**WORK ITEM:** Every line below that mentions the word "Contributed" should be copied out.

** Opening EXERCISE DATA block **

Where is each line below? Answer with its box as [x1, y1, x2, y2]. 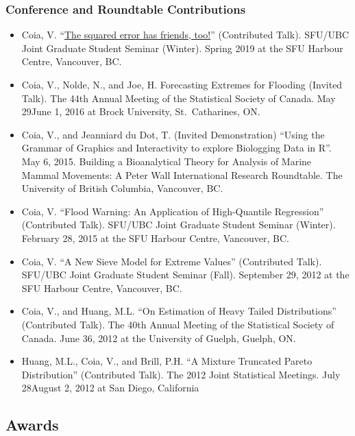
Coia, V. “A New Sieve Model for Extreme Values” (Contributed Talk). [21, 254, 322, 268]
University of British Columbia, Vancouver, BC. [21, 181, 223, 195]
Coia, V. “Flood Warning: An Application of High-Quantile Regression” [21, 204, 324, 218]
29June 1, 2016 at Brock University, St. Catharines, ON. [21, 104, 260, 119]
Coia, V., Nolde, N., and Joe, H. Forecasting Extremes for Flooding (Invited [21, 77, 343, 91]
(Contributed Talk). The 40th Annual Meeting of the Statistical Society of [21, 317, 334, 331]
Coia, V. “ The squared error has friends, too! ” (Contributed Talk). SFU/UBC [21, 27, 350, 42]
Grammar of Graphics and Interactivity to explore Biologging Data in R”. [21, 141, 332, 155]
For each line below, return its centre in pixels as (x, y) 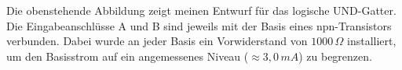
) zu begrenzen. (335, 56)
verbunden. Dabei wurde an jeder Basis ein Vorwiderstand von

** Closing EXERCISE DATA block **

**ANSWER TO THE PROBLEM:**
Coia, V. “A New Sieve Model for Extreme Values” (Contributed Talk). [21, 254, 322, 268]
(Contributed Talk). The 40th Annual Meeting of the Statistical Society of [21, 317, 334, 331]
Coia, V. “ The squared error has friends, too! ” (Contributed Talk). SFU/UBC [21, 27, 350, 42]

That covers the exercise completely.